The answer should be one number, the count of lines in the data with "below".

══ Data provided

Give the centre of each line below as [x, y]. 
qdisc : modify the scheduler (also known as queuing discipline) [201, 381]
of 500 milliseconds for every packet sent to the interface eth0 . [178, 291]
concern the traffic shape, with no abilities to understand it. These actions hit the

════
══ Data provided

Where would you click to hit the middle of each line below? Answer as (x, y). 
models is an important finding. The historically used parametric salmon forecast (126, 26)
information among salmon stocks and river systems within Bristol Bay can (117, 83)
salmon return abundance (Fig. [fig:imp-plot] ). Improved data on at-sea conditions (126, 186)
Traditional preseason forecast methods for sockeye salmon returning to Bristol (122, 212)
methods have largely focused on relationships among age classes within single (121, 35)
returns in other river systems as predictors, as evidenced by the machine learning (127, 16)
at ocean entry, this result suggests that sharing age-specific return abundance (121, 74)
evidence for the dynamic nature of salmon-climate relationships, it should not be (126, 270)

════

• **Solved problem**
2